It must have been a surprise to many when Richard Neutra, the renowned
modern architect, decided to share his work with a partner. During his
first years in Los Angeles, he had briefly collaborated with Schindler,
but the two didn't work well together and dissolved the professional
relationship. Nearly thirty years later, Neutra was himself an icon
of modern architecture whose achievements reflected a forceful personality,
original architectural philosophy, and iconoclastic design concepts.
With his wild white hair and piercing eyes, he appeared a stereotype
of the egotistical genius. And yet, in his later years, Neutra's practice
had begun to diminish.
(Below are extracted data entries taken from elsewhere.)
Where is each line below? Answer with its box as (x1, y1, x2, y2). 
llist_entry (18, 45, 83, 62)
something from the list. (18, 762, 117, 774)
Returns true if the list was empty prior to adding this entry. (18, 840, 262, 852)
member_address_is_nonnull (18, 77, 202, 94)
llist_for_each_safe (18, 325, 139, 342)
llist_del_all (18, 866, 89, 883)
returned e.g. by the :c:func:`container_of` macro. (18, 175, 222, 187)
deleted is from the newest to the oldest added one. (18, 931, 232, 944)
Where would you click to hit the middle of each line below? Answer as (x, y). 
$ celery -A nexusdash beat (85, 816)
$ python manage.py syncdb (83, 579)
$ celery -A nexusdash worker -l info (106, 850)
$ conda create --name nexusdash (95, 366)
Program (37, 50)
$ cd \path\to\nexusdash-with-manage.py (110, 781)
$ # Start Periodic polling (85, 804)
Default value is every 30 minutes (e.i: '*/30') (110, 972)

Rather than retire with a spectacular resume
of accomplishments, however, he hoped to revive his career by collaborating
on larger urban projects. When Robert Alexander approached him with
hopes of working together on a major Los Angeles housing development,
Neutra accepted the challenge.
Robert Evans Alexander was born in 1907 in Bayonne, New Jersey, and
played football for Cornell University. After graduating in 1930, Alexander
moved to Southern California, where he became a partner in the firm
of Wilson, Merrill and Alexander. The firm gained professional notice
during its collaboration with Reginald Johnson and Clarence Stein on
Baldwin Hills Village beginning in 1937. This 627-unit residential development
launched Alexander into the world of urban planning. In 1948, he became
president of the Los Angeles Planning Board, a position that proved
helpful in obtaining coveted work from the Federal Housing Authority
(FHA). Alexander hoped to design one of the FHA's most prominent projects
in Los Angelesthe Chavez Ravine housingbut needed the clout
of a major architect to secure the commission. Neutra fit that description,
and in 1949, he agreed to work with Alexander on the Ravine project.
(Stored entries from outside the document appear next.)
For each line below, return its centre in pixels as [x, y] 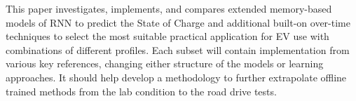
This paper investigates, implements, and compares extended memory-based [169, 8]
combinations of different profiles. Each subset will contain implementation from [178, 49]
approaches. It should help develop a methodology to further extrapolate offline [176, 77]
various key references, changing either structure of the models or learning [165, 63]
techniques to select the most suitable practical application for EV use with [167, 36]
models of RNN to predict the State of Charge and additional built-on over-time [178, 22]
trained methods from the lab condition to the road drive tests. [141, 91]
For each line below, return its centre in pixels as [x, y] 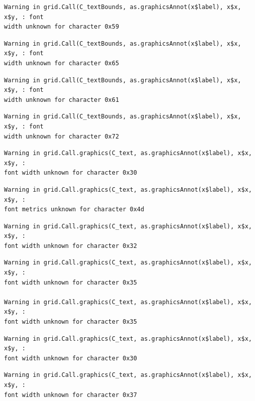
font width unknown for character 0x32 [71, 246]
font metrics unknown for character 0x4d [74, 210]
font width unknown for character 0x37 [71, 395]
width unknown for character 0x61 [62, 100]
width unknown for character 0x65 [62, 63]
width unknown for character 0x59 [62, 27]
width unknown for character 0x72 [62, 136]
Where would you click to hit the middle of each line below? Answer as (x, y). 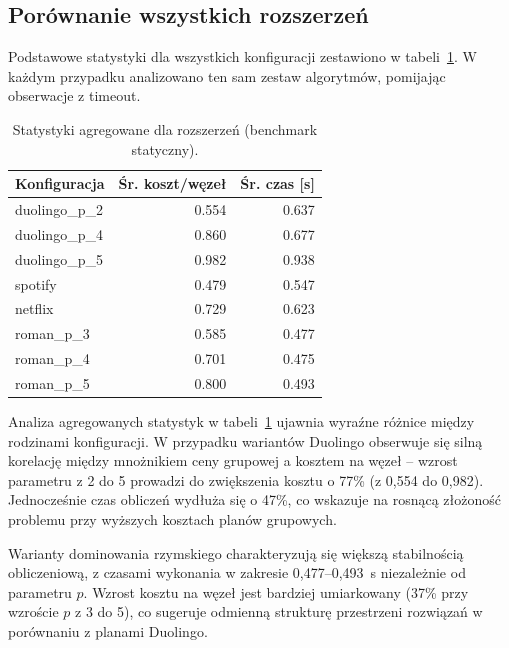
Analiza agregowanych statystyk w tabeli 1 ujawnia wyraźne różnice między (241, 421)
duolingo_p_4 (59, 233)
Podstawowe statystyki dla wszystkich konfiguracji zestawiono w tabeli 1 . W (242, 56)
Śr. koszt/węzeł (172, 183)
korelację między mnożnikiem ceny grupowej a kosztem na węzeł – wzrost (233, 460)
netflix (34, 308)
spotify (36, 283)
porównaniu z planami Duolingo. (108, 630)

Although this controversial development was never built, the architects'
collaborative experience resulted in the establishment of Neutra and
Alexander. [18]
In Robert Alexander, Neutra hoped to find a colleague who could bring
in larger commissions and oversee their administration. During its early
years, the newly established firm obtained several major contracts,
including an urban redevelopment project on the island of Guam, college
buildings, churches, and elementary schools. However, even as Neutra
and Alexander received design awards and a steady stream of clients,
their personal working relationship had begun to crumble. The fact that
Neutra and Alexander worked in separate offices did not contribute to
a smooth collaboration. Neutra concentrated on the design concepts from
his home in Silverlake, while Alexander tackled the firm's planning
issues from an office down the block. The partnership began to dissolve
during the Gettysburg and Petrified Forest commissions of 1958, with
the understanding that work already begun would be followed to completion.
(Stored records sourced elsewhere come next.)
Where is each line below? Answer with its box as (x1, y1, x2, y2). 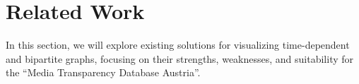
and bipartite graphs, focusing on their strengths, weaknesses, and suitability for (6, 51, 354, 66)
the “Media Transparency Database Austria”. (6, 65, 201, 80)
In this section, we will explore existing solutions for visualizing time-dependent (6, 37, 350, 52)
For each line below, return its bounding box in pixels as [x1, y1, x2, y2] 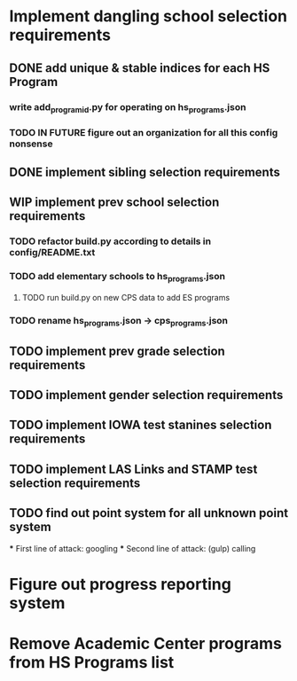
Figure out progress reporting [9, 574, 232, 594]
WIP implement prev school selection [9, 195, 220, 210]
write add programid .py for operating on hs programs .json [9, 100, 246, 114]
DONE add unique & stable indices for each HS [9, 60, 270, 75]
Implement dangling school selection [9, 6, 288, 27]
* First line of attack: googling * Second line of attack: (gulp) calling [9, 543, 256, 553]
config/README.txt [9, 247, 96, 259]
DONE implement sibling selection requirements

During the final stages of these projects, Neutra continued to work
from Silverlake, while Alexander opened his own Los Angeles office on
South Flower Street.
As the partnership developed, Neutra and Alexander's conflicting design
philosophies became increasingly apparent. Neutra produced austere buildings
based on the precepts of International Style modernism, whereas Alexander
tried to soften the crisp lines and severe minimalism. Given Neutra's
rigid modernist aesthetics, it must have been frustrating for Alexander
to hear the philosophical rationalizations of his work. In his writings,
Neutra drew on regional history, natural surroundings, and personal
experience to discover universal principles, which he then attempted
to represent in built form. Like other modern architects, he describes
historical allusions in his work that are sometimes difficult to perceive.
In a letter to Regional Director Thomas Allen he noted that "although
our building consists of rolled steel sections and aluminum sash plate
glazed and fabricated as of today, we have, in other aspects in our
motivations of design, followed the desire to relate men's work of today
with the long historical past." [19] Unlike some of his colleagues, Neutra realized that
historical associations were often overwhelmed by the modernist style,
and he attempted to compensate through his writings.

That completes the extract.